Park et al.[28] reported a case of SCC in vitiligo lesion after long-term PUVA therapy. Although PUVA has been used to treat vitiligo since 1976,[29] no skin cancers related to PUVA therapy in vitiligo patients were reported until 1996.[30] SCC after long-term PUVA therapy is much rarer in vitiligo patients than in psoriasis patients.[28]

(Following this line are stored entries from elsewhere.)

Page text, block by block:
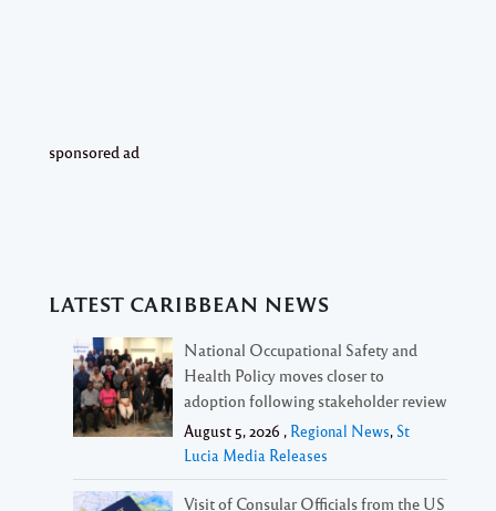
sponsored ad
LATEST CARIBBEAN NEWS
National Occupational Safety and
Health Policy moves closer to
adoption following stakeholder review
August 5, 2026 , Regional News, St
Lucia Media Releases
Visit of Consular Officials from the US

The aim of this study was the immunohistochemical detection of P53 and Mdm2 in depigmented and normally pigmented skin of vitiligo patients, comparing them with patients with NMSC and correlating between their expression and different clinical parameters.

In this study, P53 protein expression in the epidermis was significantly higher in both normally pigmented and depigmented skin in vitiligo patient than control subjects. Our results are in agreement with Schalleurter et al.[8]

Moreover this study showed that the expression of P53 protein extended also to the skin adnexa such as sweat glands, sebaceous glands, hair follicles as well as to the endothelium of the blood vessels. To the best of our knowledge, such a phenomenon has not been reported in previous similar studies. However, this can be explained by accumulation of genomic aberrations due to DNA damage, and oxidative stress in adenxal cells which lead to rapid induction of P53.

Saarinen et al.[26] explained the rarity of cancer in vitiligo skin by the tendency of patients to avoid sun exposure, because it accentuates the contrast of skin color due to the lesions, and consequently, chronic sun exposure may decrease in vitiligo patients. However, in our study, all patients have outdoor occupations with chronic sun exposure.

P53 expression was significantly higher in cases of generalized vitiligo than cases of localized (focal and acrofacial) vitiligo. To the best of our knowledge, this finding has not been reported in previous similar studies. It can be explained by the longer duration of disease in generalized vitiligo than localized cases. It is established that the development of NMSC is merely a matter of disease duration and intensity sun light exposure.[28]

In this current study, Mdm2 expression was also significantly higher in vitiligo patients both in normally pigmented and depigmented skin than the control subjects. This is contrary to what was mentioned by Schalleurter et al.[8] who reported that Mdm2 protein remains unchanged in both depigmented and normally pigmented skin compared with control subjects. Chen et al.[31] suggested that increased expression of Mdm2 is the result of overexpression of P53 (because P53 binds specifically to the Mdm2 gene and stimulates its transcription leading to production of Mdm2 protein). Mdm2 protein binds to P53 and inactivates it. Interestingly, experimental evidence also indicates that Mdm2 overexpression causes G1 arrest in normal cells.[32] So the level of both proteins is elevated in the cell and in this case Mdm2 has a supportive role to P53 as it can stop the cell cycle in G1 phase.[33]

Mdm2 expression was significantly higher in cases of generalized vitiligo than cases of localized (focal and acrofacial) vitiligo. To the best of our knowledge, there was no comment on this phenomenon in the previous similar studies. As Mdm2 follows P53, the increased expression of P53 in generalized vitiligo as mentioned above could explain the increased Mdm2 expression.[31]

We conclude that vitiligo patients have protective effects against UVR-induced DNA damage. This could be due to overexpression of P53 and Mdm2 proteins in their skin. Further studies are needed on larger numbers of patients with different skin phototypes and diverse environmental conditions.